[Dataset items]

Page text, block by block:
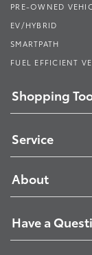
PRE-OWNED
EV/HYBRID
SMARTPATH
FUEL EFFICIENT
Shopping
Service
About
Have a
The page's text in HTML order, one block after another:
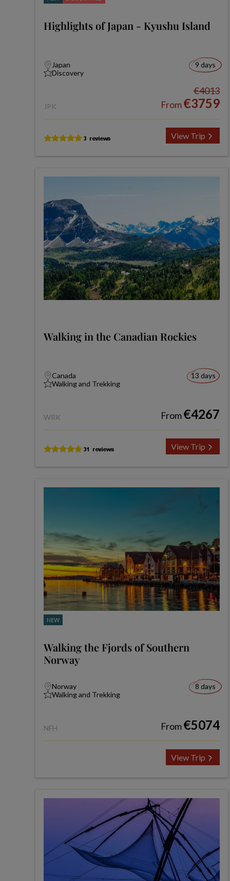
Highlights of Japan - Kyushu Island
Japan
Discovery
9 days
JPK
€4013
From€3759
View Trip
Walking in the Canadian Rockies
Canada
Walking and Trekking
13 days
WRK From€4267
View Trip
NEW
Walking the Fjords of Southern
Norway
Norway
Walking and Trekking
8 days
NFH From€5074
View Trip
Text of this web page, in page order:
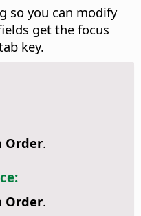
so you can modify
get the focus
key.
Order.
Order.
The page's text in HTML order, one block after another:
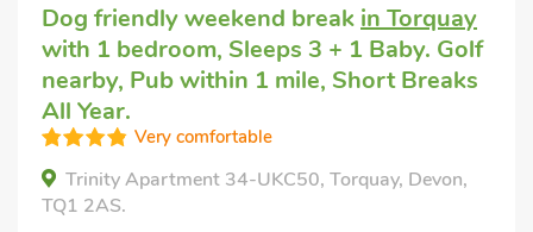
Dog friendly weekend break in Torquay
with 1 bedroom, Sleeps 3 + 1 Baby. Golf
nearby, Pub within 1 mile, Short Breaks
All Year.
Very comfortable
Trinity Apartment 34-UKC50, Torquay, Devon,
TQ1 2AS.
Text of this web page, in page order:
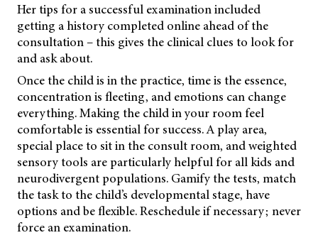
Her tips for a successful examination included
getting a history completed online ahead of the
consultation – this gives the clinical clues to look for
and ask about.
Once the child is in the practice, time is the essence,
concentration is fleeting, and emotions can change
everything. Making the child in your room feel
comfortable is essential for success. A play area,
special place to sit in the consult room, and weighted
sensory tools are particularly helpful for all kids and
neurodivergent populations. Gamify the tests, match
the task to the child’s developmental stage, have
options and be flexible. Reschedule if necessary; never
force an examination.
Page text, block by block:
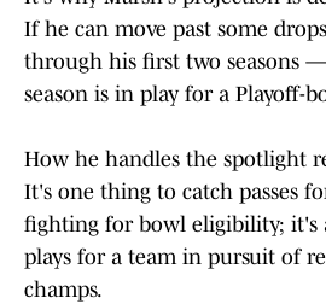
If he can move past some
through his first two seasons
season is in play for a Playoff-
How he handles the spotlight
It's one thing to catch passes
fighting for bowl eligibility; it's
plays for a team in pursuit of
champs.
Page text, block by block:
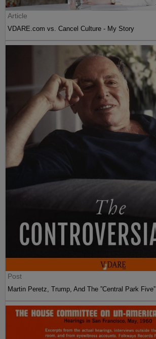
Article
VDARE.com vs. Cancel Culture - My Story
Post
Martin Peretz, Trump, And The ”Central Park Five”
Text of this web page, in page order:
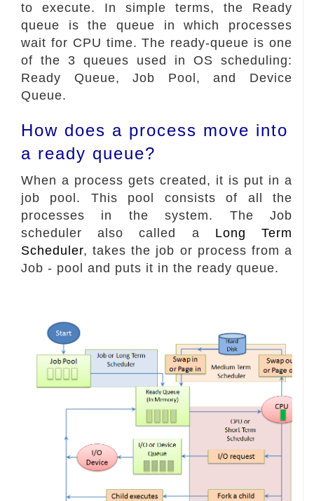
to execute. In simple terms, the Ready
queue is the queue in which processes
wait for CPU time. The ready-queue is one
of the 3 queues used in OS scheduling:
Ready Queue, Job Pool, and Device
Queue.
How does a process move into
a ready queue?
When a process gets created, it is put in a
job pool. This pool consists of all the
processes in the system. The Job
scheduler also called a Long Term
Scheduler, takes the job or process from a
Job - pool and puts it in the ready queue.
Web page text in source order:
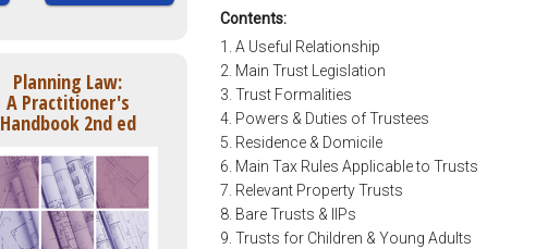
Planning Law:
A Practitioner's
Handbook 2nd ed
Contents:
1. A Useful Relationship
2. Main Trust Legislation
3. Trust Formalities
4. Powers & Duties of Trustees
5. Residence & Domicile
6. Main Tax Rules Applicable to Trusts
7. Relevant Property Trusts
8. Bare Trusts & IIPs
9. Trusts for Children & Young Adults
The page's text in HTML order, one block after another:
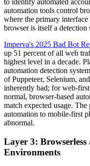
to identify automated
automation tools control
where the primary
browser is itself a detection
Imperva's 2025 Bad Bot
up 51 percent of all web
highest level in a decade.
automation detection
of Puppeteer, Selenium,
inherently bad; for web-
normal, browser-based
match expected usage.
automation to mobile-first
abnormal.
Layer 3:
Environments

> _Your task_
Print every entry above verbatim but drop the images.

> _Answer to the problem_
Page text, block by block:
PRE-OWNED
EV/HYBRID
SMARTPATH
FUEL EFFICIENT
Shopping
Service
About
Have a
The page's text in HTML order, one block after another:
Highlights of Japan - Kyushu Island
Japan
Discovery
9 days
JPK
€4013
From€3759
View Trip
Walking in the Canadian Rockies
Canada
Walking and Trekking
13 days
WRK From€4267
View Trip
NEW
Walking the Fjords of Southern
Norway
Norway
Walking and Trekking
8 days
NFH From€5074
View Trip
Text of this web page, in page order:
so you can modify
get the focus
key.
Order.
Order.
The page's text in HTML order, one block after another:
Dog friendly weekend break in Torquay
with 1 bedroom, Sleeps 3 + 1 Baby. Golf
nearby, Pub within 1 mile, Short Breaks
All Year.
Very comfortable
Trinity Apartment 34-UKC50, Torquay, Devon,
TQ1 2AS.
Text of this web page, in page order:
Her tips for a successful examination included
getting a history completed online ahead of the
consultation – this gives the clinical clues to look for
and ask about.
Once the child is in the practice, time is the essence,
concentration is fleeting, and emotions can change
everything. Making the child in your room feel
comfortable is essential for success. A play area,
special place to sit in the consult room, and weighted
sensory tools are particularly helpful for all kids and
neurodivergent populations. Gamify the tests, match
the task to the child’s developmental stage, have
options and be flexible. Reschedule if necessary; never
force an examination.
Page text, block by block:
If he can move past some
through his first two seasons
season is in play for a Playoff-
How he handles the spotlight
It's one thing to catch passes
fighting for bowl eligibility; it's
plays for a team in pursuit of
champs.
Page text, block by block:
Article
VDARE.com vs. Cancel Culture - My Story
Post
Martin Peretz, Trump, And The ”Central Park Five”
Text of this web page, in page order:
to execute. In simple terms, the Ready
queue is the queue in which processes
wait for CPU time. The ready-queue is one
of the 3 queues used in OS scheduling:
Ready Queue, Job Pool, and Device
Queue.
How does a process move into
a ready queue?
When a process gets created, it is put in a
job pool. This pool consists of all the
processes in the system. The Job
scheduler also called a Long Term
Scheduler, takes the job or process from a
Job - pool and puts it in the ready queue.
Web page text in source order:
Planning Law:
A Practitioner's
Handbook 2nd ed
Contents:
1. A Useful Relationship
2. Main Trust Legislation
3. Trust Formalities
4. Powers & Duties of Trustees
5. Residence & Domicile
6. Main Tax Rules Applicable to Trusts
7. Relevant Property Trusts
8. Bare Trusts & IIPs
9. Trusts for Children & Young Adults
The page's text in HTML order, one block after another:
to identify automated
automation tools control
where the primary
browser is itself a detection
Imperva's 2025 Bad Bot
up 51 percent of all web
highest level in a decade.
automation detection
of Puppeteer, Selenium,
inherently bad; for web-
normal, browser-based
match expected usage.
automation to mobile-first
abnormal.
Layer 3:
Environments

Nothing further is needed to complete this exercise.